Attention:Jeff Kauten
Larry Spirgel
Lisa Etheredge
Robert Littlepage
Re:GitLab Inc.
Registration Statement on Form S-1
Filed September 17, 2021
File No. 333-259602
Ladies and Gentlemen:
On behalf of GitLab Inc. (the “Company”), we are submitting this letter in response to the comments of the staff (the “Staff”) of the U.S. Securities and Exchange Commission (the “Commission”) contained in the Staff’s letter dated September 30, 2021 (the “Letter”), regarding the Company’s Registration Statement on Form S-1 (File No. 333-259602) (the “Registration Statement”) as originally filed by the Company with the Commission on September 17, 2021. The numbered paragraphs below correspond to the numbered comments in the Letter and the Staff’s comments are presented in bold italics.
Registration Statement on Form S-1
Dilution, page 68
1.Please supplementally show us how you calculated pro forma net tangible book value of $309.2 million as of July 31, 2021.
The Company acknowledges the Staff’s comment and advises the Staff that it has updated its calculation of pro forma net tangible book value and has provided its revised calculation of pro forma net tangible book value as of July 31, 2021 below.

U.S. Securities and Exchange Commission
Division of Corporate Finance
October 4, 2021
Page 2
(in thousands)
Total assets$366,378
Minus total liabilities(191,959)
Minus convertible preferred stock(424,904)
Minus deferred offering costs within other assets(1,300)
Minus non-controlling interests(25,528)
Minus deferred contract acquisition costs(30,391)
Historical net tangible book value(307,704)
Plus convertible preferred stock converted to APIC424,904
Pro forma net tangible book value$117,200
Consolidated Financial Statements
13. Joint Venture and Spin-off, page F-30
2.We note your disclosure on page F-30 that JiHu has $19.2 million in cash as of July 31, 2021 that can only be used to settle obligations of JiHu. Please tell us how you considered the need to separately account for these amounts as restricted cash within your financial statements. Please refer to Rule 5-02(1) of Regulation S-X, ASC 230-10-50-8, and ASC 210-10-45-4.
The Company respectfully advises the Staff that it considered Rule 5-02(1) of Regulation S-X, ASC 230-10-50-8 and ASC 210-10-45-4. US GAAP does not define restricted cash, but Rule 5-02(1) (reproduced below) requires cash that is ‘restricted as to withdrawal or usage’ to be disclosed separately on the balance sheet:
Cash and cash items. Separate disclosure shall be made of the cash and cash items which are restricted as to withdrawal or usage. The provisions of any restrictions shall be described in a note to the financial statements. Restrictions may include legally restricted deposits held as compensating balances against short-term borrowing arrangements, contracts entered into with others, or company statements of intention with regard to particular deposits; however, time deposits and short-term certificates of deposit are not generally included in legally restricted deposits. In cases where compensating balance arrangements exist but are not agreements which legally restrict the use of cash amounts shown on the balance sheet, describe in the notes to the financial statements these arrangements and the amount involved, if determinable, for the most recent audited balance sheet required and for any subsequent unaudited balance sheet required in the notes to the financial statements.

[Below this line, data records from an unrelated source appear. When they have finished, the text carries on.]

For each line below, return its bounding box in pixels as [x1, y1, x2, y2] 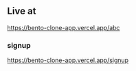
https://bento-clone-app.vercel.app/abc [7, 23, 120, 31]
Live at [7, 5, 36, 17]
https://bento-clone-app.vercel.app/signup [7, 56, 129, 64]
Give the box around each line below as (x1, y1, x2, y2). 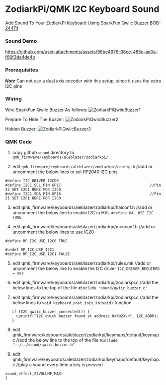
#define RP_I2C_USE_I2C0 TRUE (5, 239, 68, 244)
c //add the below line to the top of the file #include (12, 337, 118, 343)
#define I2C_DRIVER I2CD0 (5, 179, 59, 184)
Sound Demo (5, 37, 37, 44)
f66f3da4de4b (5, 54, 36, 60)
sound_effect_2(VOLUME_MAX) (5, 371, 64, 377)
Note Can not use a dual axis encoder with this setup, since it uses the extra (5, 78, 162, 84)
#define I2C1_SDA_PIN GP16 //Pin (5, 192, 162, 196)
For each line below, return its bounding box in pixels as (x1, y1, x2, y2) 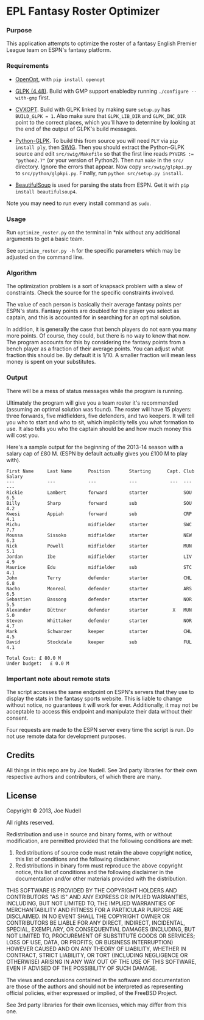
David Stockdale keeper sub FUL (6, 639, 192, 645)
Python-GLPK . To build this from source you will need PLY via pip (15, 137, 178, 144)
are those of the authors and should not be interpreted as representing (6, 983, 184, 990)
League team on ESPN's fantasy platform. (6, 46, 111, 54)
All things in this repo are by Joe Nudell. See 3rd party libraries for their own (6, 766, 197, 773)
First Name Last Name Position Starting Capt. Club (6, 468, 195, 474)
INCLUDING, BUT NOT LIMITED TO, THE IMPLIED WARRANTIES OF (6, 899, 175, 907)
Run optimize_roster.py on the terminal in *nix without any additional (6, 229, 180, 236)
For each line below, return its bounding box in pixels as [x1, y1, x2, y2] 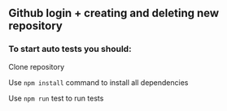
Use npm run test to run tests [8, 93, 104, 103]
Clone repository [8, 62, 65, 71]
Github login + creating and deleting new [8, 6, 220, 20]
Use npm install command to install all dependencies [8, 77, 189, 88]
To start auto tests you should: [8, 44, 132, 55]
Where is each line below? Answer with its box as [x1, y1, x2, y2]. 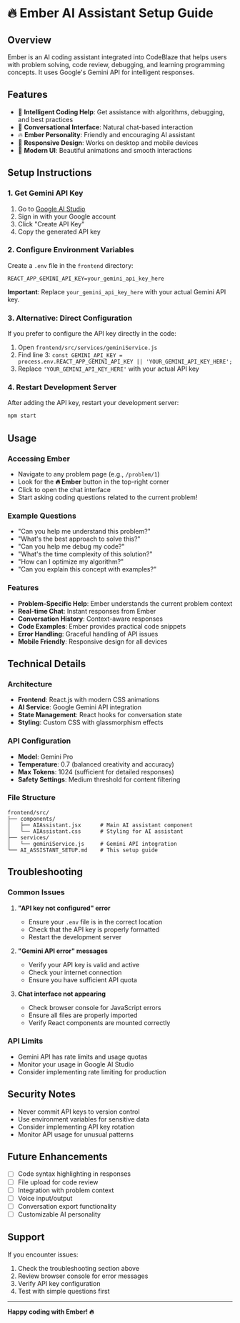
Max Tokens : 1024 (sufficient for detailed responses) [17, 767, 175, 776]
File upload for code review [17, 1177, 99, 1187]
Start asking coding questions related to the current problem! [17, 493, 198, 501]
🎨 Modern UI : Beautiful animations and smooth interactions [17, 146, 192, 154]
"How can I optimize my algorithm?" [17, 557, 124, 566]
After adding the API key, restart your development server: [7, 399, 179, 407]
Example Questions [7, 511, 76, 521]
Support [7, 1231, 45, 1244]
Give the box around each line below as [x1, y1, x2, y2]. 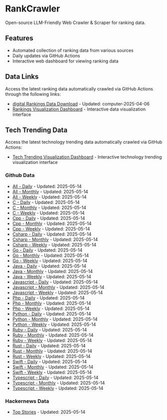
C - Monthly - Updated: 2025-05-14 [12, 204, 86, 210]
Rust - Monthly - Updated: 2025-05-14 [12, 348, 92, 354]
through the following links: [5, 91, 61, 97]
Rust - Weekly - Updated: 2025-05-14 [12, 353, 91, 359]
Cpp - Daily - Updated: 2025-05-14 [12, 215, 86, 221]
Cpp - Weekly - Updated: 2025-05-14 [12, 225, 90, 231]
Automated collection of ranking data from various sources [12, 47, 134, 53]
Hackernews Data [5, 397, 49, 404]

The Company respectfully advises the Staff that it does not view the $19.2 million in cash as of July 31, 2021 in JiHu as restricted cash under the above guidance since such cash is not legally restricted as to withdrawal or usage by JiHu, a legal entity.  The cash of $19.2 million included within the assets of JiHu as of July 31, 2021 is available for use in the current operations of JiHu and is not legally restricted as a compensating balance against any borrowing arrangements or any other contracts entered into with third parties. Accordingly, the Company believes the footnote disclosure rather than a separation on the financial statements is appropriate. The Company respectfully advises the Staff that Note 13 on Page F-30 of the Registration Statement appropriately discloses the restriction that the assets of JiHu can only be used to settle the obligations of JiHu.


U.S. Securities and Exchange Commission
Division of Corporate Finance
October 4, 2021
Page 3
Should the Staff have additional questions or comments regarding the foregoing, please do not hesitate to contact the undersigned at (650) 335-7613, or James Evans at (206) 389-4559.
Sincerely,
FENWICK & WEST LLP
/s/ Ran D. Ben-Tzur
Ran D. Ben-Tzur
cc:Sytse Sijbrandij, Chief Executive Officer
Brian Robins, Chief Financial Officer
Robin J. Schulman, Chief Legal Officer and Corporate Secretary
GitLab Inc.
Cynthia Hess, Esq.
James Evans, Esq.
Aman Singh, Esq.
Ryan Mitteness, Esq.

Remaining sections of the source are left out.